Place à la tendresse
Dans ce nouveau concept, Bruno Blanchet reçoit un appel de son grand ami Guy Jodoin, atteint de la mélancolite ; une grande déprime liée à la nostalgie du passé. Tout était tellement mieux avant ! Guy s’est barricadé dans sa maison, où il passe ses journées à regarder les cassettes VHS de vieux sketchs humoristiques du duo qu’ils formaient ensemble. Pour lui prouver que le présent vaut aussi la peine d’être vécu, Bruno amorce, avec le neveu de Guy, ici interprété par le rappeur FouKi, une course à travers le Québec pour récolter des témoignages d’amour envers son ami. En cours de route, Bruno sera aussi rattrapé par les fantômes de son passé, animés par une grande soif de vengeance.
L’humoriste est bien entouré dans cette nouvelle aventure. Anne-Marie Losique, Guylaine Tremblay, Christian Bégin, Francis Reddy, Marc Labrèche, Georges St-Pierre et plusieurs autres figurent au générique.
« Bruno est extrêmement fédérateur. Tous les gens approchés lors du casting ont accepté l’invitation, ou presque. Je pense que l’univers leur offre un terrain de jeu formidable. Sur le plateau, il y avait vraiment un esprit de troupe. Toutes les idées étaient bienvenues », affirme le réalisateur.

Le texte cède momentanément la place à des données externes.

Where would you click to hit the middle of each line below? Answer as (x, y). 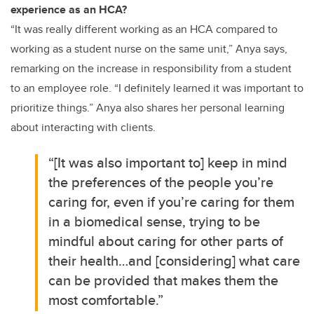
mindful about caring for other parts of (166, 240)
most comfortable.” (106, 299)
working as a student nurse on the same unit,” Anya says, (149, 48)
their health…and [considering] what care (175, 260)
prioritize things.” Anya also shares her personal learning (148, 107)
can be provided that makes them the (164, 280)
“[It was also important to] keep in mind (168, 162)
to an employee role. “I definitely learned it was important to (157, 88)
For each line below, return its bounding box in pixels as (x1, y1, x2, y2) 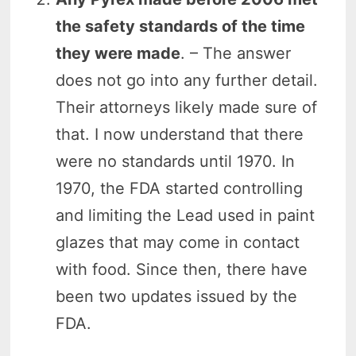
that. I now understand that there (56, 124, 304, 144)
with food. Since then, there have (56, 259, 308, 279)
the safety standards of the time (56, 16, 306, 36)
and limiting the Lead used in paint (56, 205, 315, 225)
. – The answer (180, 43, 292, 63)
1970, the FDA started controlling (56, 178, 304, 198)
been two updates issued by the (56, 286, 298, 306)
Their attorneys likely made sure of (56, 97, 318, 117)
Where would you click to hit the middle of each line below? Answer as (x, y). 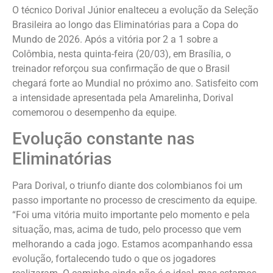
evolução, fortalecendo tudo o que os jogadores (114, 259)
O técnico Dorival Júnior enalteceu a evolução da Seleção (135, 10)
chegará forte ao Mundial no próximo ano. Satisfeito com (135, 83)
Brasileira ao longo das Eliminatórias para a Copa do (125, 25)
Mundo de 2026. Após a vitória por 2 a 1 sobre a (115, 39)
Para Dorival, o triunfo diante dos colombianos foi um (127, 186)
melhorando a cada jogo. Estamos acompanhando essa (133, 244)
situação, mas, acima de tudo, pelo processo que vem (127, 230)

On a donc droit à des raps hilarants imaginés par FouKi, à un Guy Jodoin, les cheveux et la barbe fraîchement teints, désespérément accroché à sa jeunesse — « Je me suis fait pipi dessus quand je l’ai vu arriver sur le plateau », assure Bruno Blanchet — et à quelques improvisations bien placées.
Le résultat est certes désopilant, mais aussi touchant, réfléchi et d’une grande douceur. « Je voulais qu’il y ait beaucoup de tendresse, que ce soit une grande célébration entre amis. Le format nous a permis d’explorer des zones d’ombre, de prendre des risques et de laisser la place aux surprises », souligne Bruno Blanchet.
Les deux amis sont habitués de composer avec les imprévus. Lors du tournage des Voyages de Monsieur Bruno, ils se sont bien souvent retrouvés au dépourvu ; comme cette fois où un épisode autour d’un chef dogon, au Mali, a dû être complètement repensé, sa mort précédant de quelques jours leur arrivée. « Même si on avait un scénario cette fois, on voulait y intégrer cet élément de danger. On a écrit des scènes touchantes et dramatiques, que je n’étais pas certain d’être capable de jouer », poursuit-il.
Tout était mieux avant ?
Plus que jamais, faire de l’humour exige intelligence, sensibilité et érudition ; des qualités qui peuvent s’avérer des freins autant que des moteurs. Qu’en est-il, pour quelqu’un qui a bâti une carrière en faisant ce qu’il n’avait pas vraiment le droit de faire ?
« Je trouve intéressant de me mettre la tête sur le bûcher, pour voir si mon humour survit à la société d’aujourd’hui, répond Bruno Blanchet. La formidable Anne-Marie Losique, en acceptant de se caricaturer elle-même, nous a permis d’explorer ces questionnements. Elle a été d’une grande générosité, tout le monde est tombé amoureux d’elle. »
« On comprend, avec le personnaged’Anne-Marie, que l’humour peut faire rire, mais qu’il peut aussi faire pleurer, renchérit Arnaud Bouquet. Est-ce que ça veut dire qu’il faut arrêter ? Non. Mais il faut réfléchir et adapter la façon dont on le fait, retravailler le muscle pour ne pas tomber dans le piège de la facilité et s’adapter à la nouvelle réalité. »
« Rire, c’est essentiel pour comprendre et assimiler le monde. Comme la lumière, il passe à travers les craques. À Moscou, les spectacles de stand-up cartonnent en ce moment, car c’est l’un des rares lieux d’expression où tu peux encore critiquer Poutine. En Ukraine, le président Zelensky dit souvent qu’il a l’impression d’être Bill Murray dans Le jour de la marmotte, à force de répéter les mêmes demandes aux leaders occidentaux. Il comprend que c’est ce langage qui rejoint les gens », poursuit Bruno Blanchet.
De notre côté de l’océan, La mélancolite apportera à tout le moins un peu de douceur en ces temps troubles, nous remémorant — et réactivant peut-être — des moments passés en famille autour d’un rendez-vous télévisuel. Mais gare à la mélancolie ! Les héritages, ça se transmet. « Si on peut donner envie à un jeune de créer, de repousser ses limites, on pourra dire “mission accomplie” », conclut le comédien.